Training the Simple Linear Regression model on the Training set:

from sklearn.linear_model import LinearRegression

regressor = LinearRegression()

regressor.fit(x_train,y_train)
  • Thankfully we don't have to implement Linear Regression ourselves, sklearn has a Linear regression class which helps us do so.
  • We train the model on our training dataset ie (x_train, y_train).

Predicting the Test set results:

y_predicted = regressor.predict(x_test)
  • Once we are done with training, we can test our model by using the test data that we prepared in the previous steps.

Visualising the Training set results:

plt.scatter(x_train,y_train, color='red')
plt.plot(x_train, regressor.predict(x_train), color='blue')
plt.title("Property Price")
plt.xlabel("Area")
plt.ylabel("Price")
plt.show()

Screenshot_20220623_202618.png

Visualising the Test set results:

plt.scatter(x_test,y_test, color='red')
plt.plot(x_train, regressor.predict(x_train), color='blue')
plt.title("Property Price")
plt.xlabel("Area")
plt.ylabel("Price")
plt.show()

Screenshot_20220623_202651.png

Making a single prediction (for example the price of house with 3210 sq feet area)

print(regressor.predict([[3210]]))

Therefore our model predicts that the price of house with 3210 sq feet of area as ₹ 166468.72605157.

Important Note: Notice that the value of the feature (15 years) was input in a double pair of square brackets.
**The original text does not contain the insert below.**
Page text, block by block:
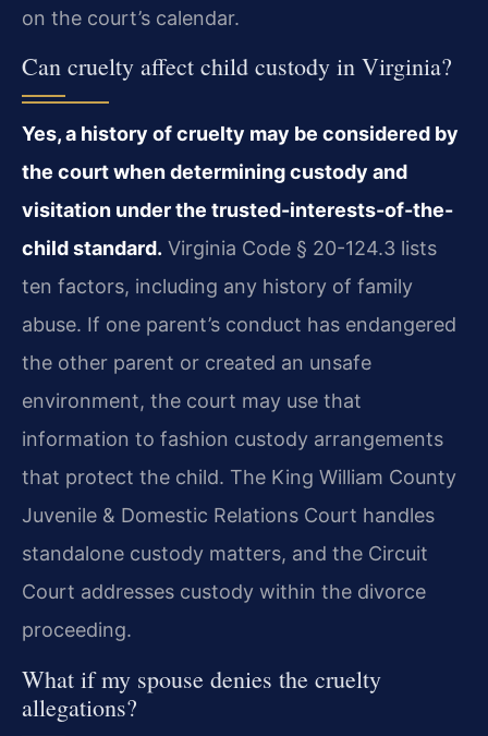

That's because the "predict" method always expects a 2D array as the format of its inputs. And putting 15 into a double pair of square brackets makes the input exactly a 2D array. Simply put:

$$3210 \rightarrow \textrm{scalar}$$

$$[3210] \rightarrow \textrm{1D array}$$

$$[[3210]] \rightarrow \textrm{2D array}$$

Getting the final linear regression equation with the values of the coefficients

print(regressor.coef_)
print(regressor.intercept_)

132.87373004, 190478.95500725694 are returned as the output of above.

Therefore the equation of our simple linear regression becomes:

$$\textrm{Price of Property} = 132.87 \times \textrm{Area} + 190478.96$$

Important Note: To get these coefficients we called the "coef" and "intercept" attributes from our regressor object. Attributes in Python are different than methods and usually return a simple value or an array of values.

Using this equation we can find price of propery with any area.